Una delle più grandi conquiste dell’umanità è stata la consapevolezza di essere tutt’uno con l’Universo. Tralasciando le profonde implicazioni filosofiche di questa affermazione, è da questa consapevolezza che possiamo affermare che l'umanità compie viaggi interstellari da moltissimo tempo, da quando è nato l’Universo.

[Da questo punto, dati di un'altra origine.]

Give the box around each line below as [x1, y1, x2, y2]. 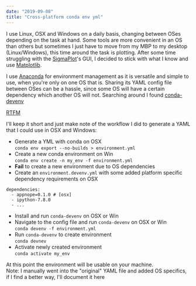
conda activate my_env [14, 250, 70, 257]
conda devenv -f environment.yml [14, 226, 97, 231]
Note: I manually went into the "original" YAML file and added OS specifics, [6, 267, 187, 274]
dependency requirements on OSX [14, 175, 98, 182]
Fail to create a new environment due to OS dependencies [14, 162, 155, 170]
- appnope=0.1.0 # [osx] [11, 192, 72, 198]
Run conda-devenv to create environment [14, 231, 112, 238]
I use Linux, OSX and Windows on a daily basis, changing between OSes [6, 30, 181, 37]
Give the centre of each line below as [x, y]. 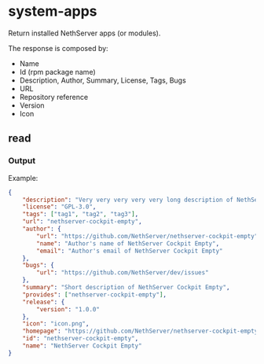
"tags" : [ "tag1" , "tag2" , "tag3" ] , [81, 215]
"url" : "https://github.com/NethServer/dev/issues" [123, 273]
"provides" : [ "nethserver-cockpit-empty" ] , [95, 294]
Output [22, 161]
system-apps [53, 11]
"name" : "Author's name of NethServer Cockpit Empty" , [128, 243]
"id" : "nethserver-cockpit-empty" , [81, 339]
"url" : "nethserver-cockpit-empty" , [82, 222]
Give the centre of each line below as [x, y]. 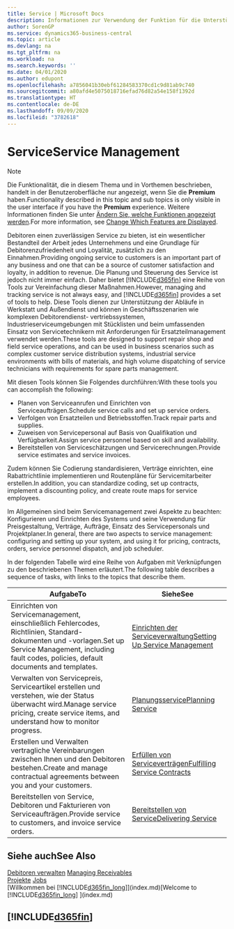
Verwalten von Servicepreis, [57, 678]
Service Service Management [93, 152]
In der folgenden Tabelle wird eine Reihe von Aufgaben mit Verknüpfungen [114, 562]
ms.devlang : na [29, 46]
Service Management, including [63, 649]
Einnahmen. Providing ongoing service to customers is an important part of [114, 257]
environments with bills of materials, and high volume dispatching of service [116, 361]
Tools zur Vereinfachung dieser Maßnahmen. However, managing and [107, 287]

Siamo polvere di stelle, sembra una metafora poetica ma è la Fisica che ci conferma che la materia di cui siamo fatti è stata sintetizzata nel processo evolutivo delle stelle. Stelle di grande massa, superiore a circa dieci volte il nostro sole, terminano la loro evoluzione con potenti esplosioni che rilasciano nello spazio interstellare gli elementi chimici su cui poggia la nostra esistenza, come ad esempio il carbonio, l’ossigeno e l’azoto. Estendendo questo concetto ad una visione, ora forse sì, un po’ poetica, possiamo dire che, essendo parte integrante dell’Universo, viaggiamo costantemente attraverso i suoi spazi sconfinati tramite le osservazioni celesti, come aveva già intuito Platone “l’astronomia costringe l’anima a guardare oltre e ci conduce da un mondo all’altro”. Se il racconto del viaggio è infatti l’essenza del viaggio stesso, quando scrutiamo il cielo, è come se viaggiassimo tramite l’ascolto di racconti cosmici da cui apprendiamo l’esistenza di mondi lontani e sconosciuti. I racconti ci vengono narrati da particolari “messaggeri” dell’Universo che hanno il compito di trasportare e diffondere informazioni codificate nelle loro proprietà fisiche.

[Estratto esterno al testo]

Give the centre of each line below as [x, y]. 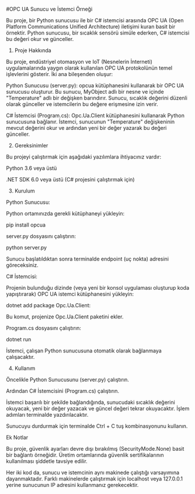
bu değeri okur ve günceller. [40, 39]
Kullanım [25, 368]
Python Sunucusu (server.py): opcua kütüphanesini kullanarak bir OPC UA [95, 85]
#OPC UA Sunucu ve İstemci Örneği [49, 9]
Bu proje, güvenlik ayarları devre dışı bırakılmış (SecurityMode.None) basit [95, 449]
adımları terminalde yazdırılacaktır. [47, 415]
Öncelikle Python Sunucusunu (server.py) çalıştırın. [68, 380]
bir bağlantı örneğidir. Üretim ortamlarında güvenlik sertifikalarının [85, 455]
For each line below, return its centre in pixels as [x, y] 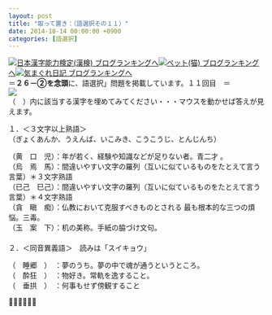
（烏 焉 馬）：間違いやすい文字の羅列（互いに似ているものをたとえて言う [135, 167]
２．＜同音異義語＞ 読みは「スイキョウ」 [80, 248]
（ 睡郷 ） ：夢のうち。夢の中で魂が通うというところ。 [106, 265]
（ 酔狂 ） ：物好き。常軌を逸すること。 [81, 276]
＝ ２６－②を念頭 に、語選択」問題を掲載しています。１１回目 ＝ [120, 83]
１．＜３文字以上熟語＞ [47, 129]
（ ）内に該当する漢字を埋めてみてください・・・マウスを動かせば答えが [133, 102]
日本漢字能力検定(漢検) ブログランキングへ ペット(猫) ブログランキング [138, 63]

Un esempio di questi messaggeri sono i fotoni, particelle prive di massa che compongono quello che chiamiamo luce, e che da milioni di anni l’uomo osserva provenire dal cosmo nelle notti stellate.

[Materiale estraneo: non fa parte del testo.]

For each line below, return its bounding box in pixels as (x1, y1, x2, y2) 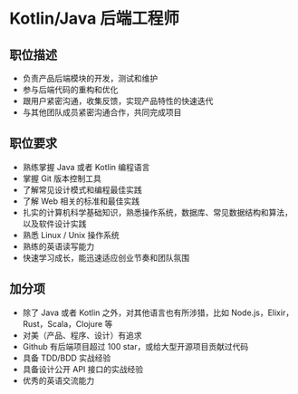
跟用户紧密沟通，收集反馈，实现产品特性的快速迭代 (22, 96, 214, 106)
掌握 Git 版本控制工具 (22, 173, 102, 184)
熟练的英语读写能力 (22, 241, 95, 252)
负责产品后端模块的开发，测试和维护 (22, 73, 159, 83)
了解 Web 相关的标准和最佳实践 (22, 196, 140, 207)
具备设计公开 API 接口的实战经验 (22, 363, 144, 374)
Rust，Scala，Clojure (22, 318, 103, 329)
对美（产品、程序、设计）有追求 (22, 330, 142, 341)

E’ tramite lo studio delle proprietà di queste particelle, intercettate ed analizzate attraverso l’utilizzo di potenti telescopi, che siamo in grado di ricostruire la storia del loro viaggio e di raccogliere informazioni sui luoghi da cui provengono, come ad esempio altri sistemi solari o lontane galassie. I fotoni sono come viaggiatori a cui piace parlare e soffermarsi e durante il loro tragitto interagiscono spesso con i luoghi che attraversano. I loro incontri lungo il percorso, come il passaggio attraverso ammassi di gas intergalattico o nubi molecolari, ci permettono di tracciare delle vere e proprie mappe di strutture come regioni di formazione stellare, sistemi planetari, galassie e ammassi di galassie che compongono l’Universo, proprio come si compilavano una volta le cartine geografiche sulla base dei racconti dei grandi esploratori.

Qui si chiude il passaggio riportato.